No Country For Old Men
I've been fascinated by the Coen brothers movie, "No Country For Old Men," watching it over and over, five times now. Then I got the book by Cormac McCarthy, which was even better and filled in more details. I've been trying to figure out what it means with partial success. The themes I see are free will versus fatalism, which leads to the larger clash of civilization versus barbarism.
The fatalism is illustrated by the antagonist, Anton Chigurh, in his use of a coin toss to determine whether or not to kill his victims. He has no passion invested in killing them but believes it is a matter of chance whether they live or die, just as it was chance that brought him to them. Nor does Chigurh have any moral qualms about killing. It's just part of his job, neither good nor evil, just something to be done. Carson Wells and Carla Jean Moss both tell Chigurh that he doesn't need to do this, to kill them. Chigurh rejects the idea that he has any say in the matter.
Chigurh first tosses the coin when he encounters the gas station proprietor who notices the Dallas plates on his car. He leaves it to the coin toss to decide whether he should eliminate this witness. When the toss lets the man live, he walks away unperturbed. It was the man's fate to live, not Chigurh's decision, as Chigurh sees it.
Carla Jean Moss refuses to play Chigurh's game, calling the toss, by saying that "the coin ain't got no say." In other words, the coin has no moral agency. It is Chirgurh's decision to kill her or spare her, not the coin's. Carla Jean represents free will. Chigurh, fatalism.
Carson Wells and Carla Jean Moss both tell Chigurh that he doesn't need to do this, to kill them.
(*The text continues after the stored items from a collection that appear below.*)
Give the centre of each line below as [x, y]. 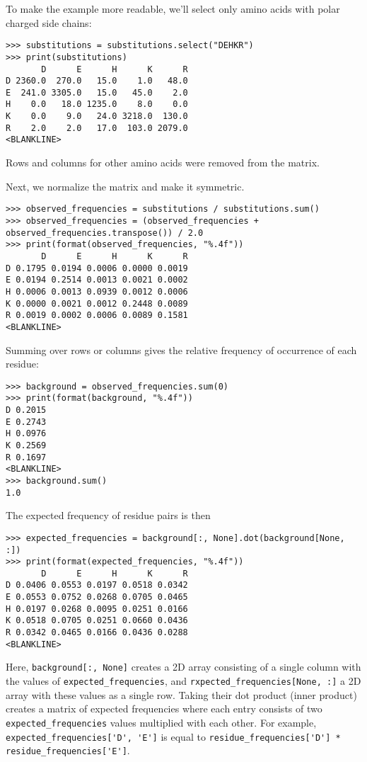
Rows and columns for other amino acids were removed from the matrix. [163, 163]
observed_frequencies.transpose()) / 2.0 [105, 233]
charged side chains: [49, 22]
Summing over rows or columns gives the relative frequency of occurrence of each [181, 349]
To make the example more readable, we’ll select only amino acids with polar [173, 8]
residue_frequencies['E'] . [68, 750]
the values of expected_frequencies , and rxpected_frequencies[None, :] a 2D [183, 681]
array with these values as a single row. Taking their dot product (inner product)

Chigurh rejects the idea that he has any choice in the matter, that he has any moral agency. Anton Chigurh is the coin.
Barbarism is the absence of moral agency, the Hobbesian state of nature, which is "the state of men without civil society (which state may be called the state of nature) is nothing but a war of all against all; and that in that war, all have a right to all things." In this amoral war, men pursue their aims without limit, recognizing no moral boundaries. Chigurh is an emissary of that Hobbesian state of men, of barbarism. That barbarism was the natural state of humans for a million years until they organized themselves into civilizations in the last few millennia, a barbarism that naturally re-emerges when civilization relents or retreats.
That retreat of civilization is what Sheriff Ed Tom Bell talks about with the El Paso Sheriff, that it all begins to fall apart when kids lose their manners. Sheriff Bell is a tragic figure in this story because ultimately he joins that retreat by quitting law enforcement in the face of rampant barbarism represented by the insanely violent drug trade.
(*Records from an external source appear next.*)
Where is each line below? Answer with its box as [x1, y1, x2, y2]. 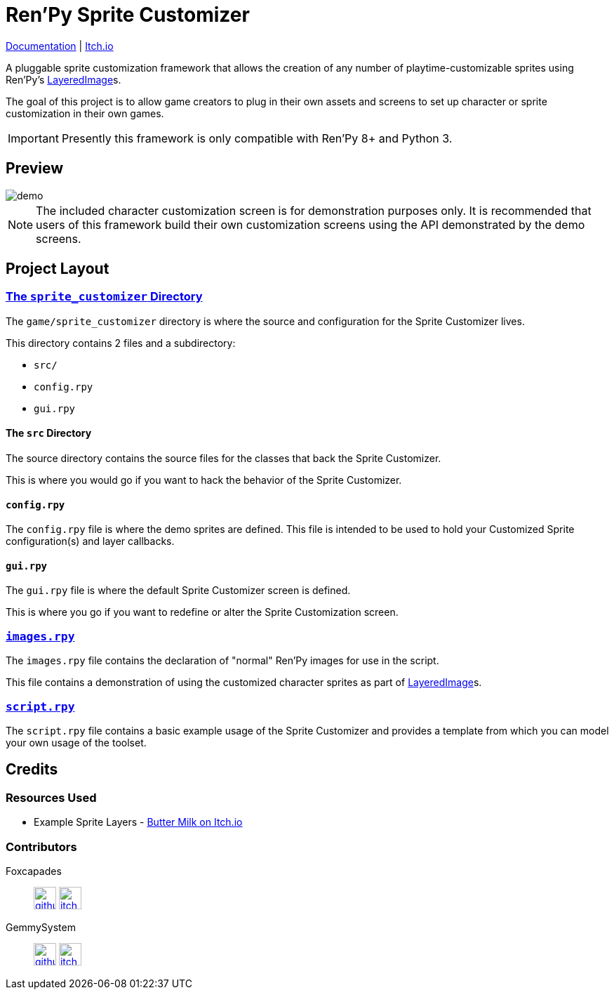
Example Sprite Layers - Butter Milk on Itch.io [34, 816, 243, 829]
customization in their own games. [6, 107, 164, 119]
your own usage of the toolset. [6, 736, 147, 749]
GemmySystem [6, 921, 76, 933]
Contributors [6, 839, 77, 854]
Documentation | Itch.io [6, 39, 114, 52]
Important [8, 131, 59, 145]
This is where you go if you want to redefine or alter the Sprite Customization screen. [6, 606, 399, 619]

Tom Bell feels like a fraud. He was a soldier, a hero of WWII, where he fought off an attack of Germans single-handedly, winning a Bronze Star. His guilty secret is that when night fell, he abandoned his position and slunk back to his own lines, leaving his dead friends behind. He was sure that, in the same situation, his father, a veteran of WWI, would have stayed and fought to the death.
His family had a tradition of standing up to barbarism. His Uncle Max was gunned down on his own porch, shot in his doorway by a pack of Indians in 1909, as he was going for his shotgun. His Uncle Ellis was shot by a criminal and confined to a wheelchair. They all faced down the barbarians without relent nor retreat. Tom Bell did not live up to their standard and feels himself a lesser man for it. Hence his dreams.
In the first dream Tom Bell says he and his father were in town, his father gave him some money, and he lost it. The town represents the civilization his forefathers built. The money represents his cultural inheritance. He lost it by surrendering to the barbarians.
The second dream is set outside the city in the wilderness. His father passes him in the dark on horseback, carrying fire to make the next campsite out ahead. The camp he will make in the dark wilderness is civilization. The fire he carries is his code of morality, without which there is no civilization. That campsite, that civilization, that moral code is a benchmark Ed Tom never reaches. He wakes from that dream short of that ideal set by his father. He's haunted by his shortcomings, by not measuring up to his father.
When Ed Tom confronts the unrestrained intelligent evil of Anton Chigurh and the chorus of mindlessly violent Mexican drug dealers, he feels overmatched. To defeat them, he feels that he would have to abandon his morality, to become evil to conquer evil, to "put your soul at hazard," something he's unwilling to do, a moral boundary he will not cross.